Edit: I made a mistake. I tested dispmanx without activating video_max_swapchain_images = 2. Have to test GL against dispmanx without using video_max_swapchain_images.

I tried this today with X3 and I feel like there is a bit more responsiveness and I can hit my dashes more consistently compared to higan. 8 seems to be the best “safe” value I can use for fast cores on my 2500k without getting stutters/crackles.

Ya 8 is what I use too snes/nes/genesis. I doubt anyone but speedrunners would notice much of a difference but more responsiveness is always better.

Thanks for going through all this testing and putting up your settings. I recently acquired a few year old laptop with an integrated Intel 4000 and Radeon 7670m and I’m running RetroArch on windows 10, output to a PVM.

Unfortunately OpenGL in Windows 10 is useless for my setup but I’ve switched over to d3d with very good results in exclusive fullscreen mode. OpenGL performance is really bad in exclusive fullscreen and won’t sync properly in borderless window on the PVM. I just get a dropped frame every 5 seconds or so as the forced desktop composition must not match with what OpenGL is doing in retroarch.

In d3d mode I’ve been I have smooth scrolling with smooth scrolling and very low input lag. I’m guessing the lag is about 1 frame. I’m using the manual lag test on using the 240p test suite on the Genesis core. I’ve actually been able to get a score as low as 0.1 frames of lag on that test but I think i think it must be at least 1 frame unless the frame delay setting can actually get you to less than 1 frame?

Best test results

Anyways, I know d3d isn’t ideal due to the lack of graphical options but I wanted to suggest it for anyone outputting to a 15khz CRT in windows. I couldn’t be happier in terms of input lag.
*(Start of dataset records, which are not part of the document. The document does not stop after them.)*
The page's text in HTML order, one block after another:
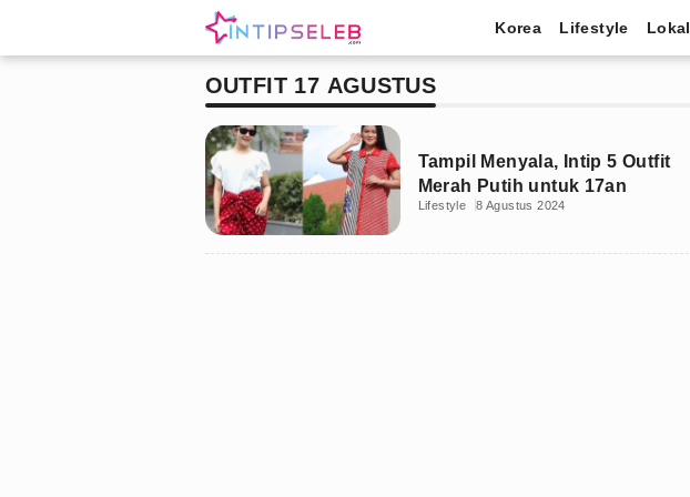
Korea Lifestyle Lokal
OUTFIT 17 AGUSTUS
Tampil Menyala, Intip 5 Outfit
Merah Putih untuk 17an
Lifestyle 8 Agustus 2024

Im almost near you. Im using a very old laptop who has a core2duo [email protected] and a GPU Nvidia 8400 series. This is my results in the lastest higan core

(https://photos.app.goo.gl/SNV1eev0foPdyRSE2)
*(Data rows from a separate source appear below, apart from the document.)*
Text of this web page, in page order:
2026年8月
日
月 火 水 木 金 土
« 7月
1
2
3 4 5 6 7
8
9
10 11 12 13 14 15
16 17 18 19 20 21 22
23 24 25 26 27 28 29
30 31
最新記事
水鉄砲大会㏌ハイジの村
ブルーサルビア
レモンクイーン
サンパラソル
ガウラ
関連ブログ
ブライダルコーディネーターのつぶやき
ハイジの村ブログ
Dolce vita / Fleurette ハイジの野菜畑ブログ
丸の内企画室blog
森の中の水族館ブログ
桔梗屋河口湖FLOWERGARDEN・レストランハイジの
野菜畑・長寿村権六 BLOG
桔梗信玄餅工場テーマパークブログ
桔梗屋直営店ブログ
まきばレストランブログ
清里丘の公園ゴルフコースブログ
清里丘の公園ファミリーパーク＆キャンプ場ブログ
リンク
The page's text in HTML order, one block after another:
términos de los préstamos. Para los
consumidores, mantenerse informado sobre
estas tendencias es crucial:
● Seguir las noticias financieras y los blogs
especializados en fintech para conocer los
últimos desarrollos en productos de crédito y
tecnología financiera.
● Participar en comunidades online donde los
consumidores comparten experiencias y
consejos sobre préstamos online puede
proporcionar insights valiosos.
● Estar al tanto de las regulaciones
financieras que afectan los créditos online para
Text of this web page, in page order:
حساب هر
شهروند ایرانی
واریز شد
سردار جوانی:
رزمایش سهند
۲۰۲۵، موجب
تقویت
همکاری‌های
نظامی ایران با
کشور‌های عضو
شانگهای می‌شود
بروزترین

[https://photos.app.goo.gl/Cm9sopPkrGAicI0g2]

pd: I forget to say that im using a dualshock 3 controller through a BT adapter.
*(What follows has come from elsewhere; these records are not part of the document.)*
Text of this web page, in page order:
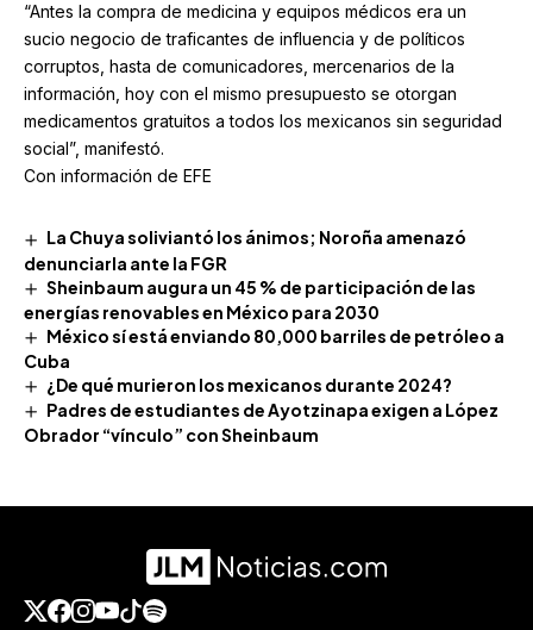
“Antes la compra de medicina y equipos médicos era un
sucio negocio de traficantes de influencia y de políticos
corruptos, hasta de comunicadores, mercenarios de la
información, hoy con el mismo presupuesto se otorgan
medicamentos gratuitos a todos los mexicanos sin seguridad
social”, manifestó.
Con información de EFE
La Chuya soliviantó los ánimos; Noroña amenazó
denunciarla ante la FGR
Sheinbaum augura un 45 % de participación de las
energías renovables en México para 2030
México sí está enviando 80,000 barriles de petróleo a
Cuba
¿De qué murieron los mexicanos durante 2024?
Padres de estudiantes de Ayotzinapa exigen a López
Obrador “vínculo” con Sheinbaum
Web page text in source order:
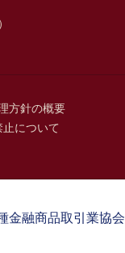
方針の概要
について
金融商品取引業協会

It’s on Archlinux in KMS/DRM mode.

I’ve played with 120fps mode (8.33ms frame) of my phone camera to roughly measure my total input lag.

Main desktop i7 PC, DS4 (USB), Dell U2410:
Consistent 10 frames of lag in 120fps so 83.33ms total input to output lag.
Hardware Genesis/SNES is around 2 frames so 16.66ms lag.
The results tolerance is ±8.33ms

It seems that 100ms input lag is the average for emulation across all machines from small Android units to desktop PCs.
Improving the lag by 1 frame (16.68ms) or less with swapchain is not going to be noticeable difference from the typical 100ms.

In personal experience I don’t feel I play much better on the real hardware than on emulation, even on reflex demanding games like megaman.
I believe the brain can compensate/readjust for the longer delay by predicting the position of the necessary ‘jump’, but it has to be foreseen and not sudden.

At least on SNES, latency during gameplay is usually 2 or 3 frames due to game design. For example, both Super Mario World and Yoshi’s Island have 3 frames, while Super Metroid has 2 frames. Another example, on NES, is Mega Man 2, which has 2 frames during gameplay and 1 frame in menus.

What game did you run and where in that game were you when measuring one frame of input lag? Did you use Windows or Linux?

Those results are bad, and that screen has at least 34ms of lag already out of game mode.
Perhaps there’s something else like bad DS4 drivers or something.

You are absolutely right, I falsely assumed that the SNES has the same lag as the Genesis, so I tested only Sonic 1.

SMW I get 4-5 frames (8.33ms per frame at 120Hz) of lag with the Hardware+CRT when mario jumps.
Sonic 1 on Genesis I get 2 frames (8.33ms per frame) lag when sonic jumps.

As for the Dell U2410, yes it has long’ish lag, but my total emulation input->output loop is 83.33 in SMW when mario jumps.
I assume with modern monitor I will get roughly 25ms less loop lag so approximately 58ms total emulation loop lag which matches Brunnis’s results.

I think the brain compensates for the lag up to a certain point, so 100ms lag is still playable.